LOS ANGELES — Thirteen years later, the Number One unlearned lesson from the nation’s first multiethnic urban upheaval still remains: the failure of the established leadership of the various minorities to break out of their own tribal box in this City’s volatile there-is-no-ethnic-majority chemistry.

Sitting on a smoldering volcano for years, the System (City Hall, LAPD, the District Attorney, the courts and the media) were utterly unprepared for the explosion that signaled a radical departure from the enduring black-white dialogue since time immemorial. Ditto the established leaders among the communities of color — black, brown and yellow.

What’s worse, they are still in denial, as if nothing did happen during the three days and nights of looting and mayhem, portending a future minority-versus-minority race war in this nation of contending groups and interest. For the mainstream power structure, 4-29 was a knee-jerk way of deflecting and successfully diverting black rage (in the aftermath of the acquittal of the four white cops) into the nation’s first media-inspired, manufactured race war, pitting one established native minority against a non-English-speaking immigrant group.

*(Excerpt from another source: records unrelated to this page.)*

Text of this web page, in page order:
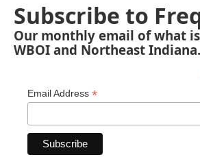
Subscribe to
Our monthly email of what
WBOI and Northeast Indiana.
Email Address *
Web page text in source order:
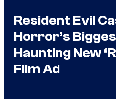
Resident Evil
Horror’s
Haunting New
Film Ad
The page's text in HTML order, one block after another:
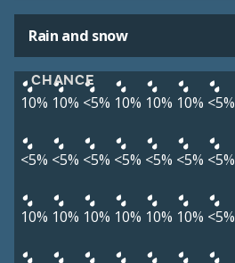
Rain and snow
CHANCE
10% 10% <5% 10% 10% 10% <5%
<5% <5% <5% <5% <5% <5% <5%
10% 10% 10% 10% 10% 10% <5%
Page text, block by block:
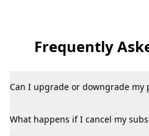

Remember, it was the English-speaking children of 4-29 victims in their teens and 20s who, along with their voiceless immigrant parents, almost overnight organized the nation’s largest Asian rally and march of more than 30,000 demonstrators with a sprinkling of young blacks, Latinos and Asians. A singular irony was that these victims, young and old alike, marched along the still smoldering buildings, chanting, “We shall overcome fear and hatred” of the Civil Rights Movement.

It’s time to remember the burning and looting in Los Angeles from 13 years ago.

But where were the established Asian American leaders in government and the advocacy sectors who purport to represent these powerless people? Where were the established African Americans who call themselves civil rights leaders?

They were nowhere to be found.

The much vaunted pan-Asian American “unity” turned out to be empty rhetoric, as our entrenched AA leaders were conspicuously absent, far removed from the struggling and stumbling new-immigrant communities that stay disparate, fragmented and mutually isolated from each other.

4-29 demonstrated the inability of first-generation immigrants to lead out of their own ethnic trap. You can taste their deeply felt alienation from their own established American-born leaders in positions of influence but who stay aloof from their own ethnic roots, language and culture.

No wonder both blacks and Latinos remain in the dark as to the subterranean predicament of their Asian immigrant neighbors.

Asian American history is replete with examples of each Asian ethnic group shying away from each other whenever there’s racial trouble, in wishful hopes that they alone, not other Asian groups, would be accepted by not only mainstream but other larger minority groups such as Latinos and blacks. This moral ambiguity has bedeviled each Asian ethnic group since the first arrival of yellow men in the mid-19th century. Further, the enduring all-Asians-look-alike syndrome helped drive each Asian group not to be identified with other “problem” Asians, say, Koreans during the 4-29 fiery siege of Koreatown.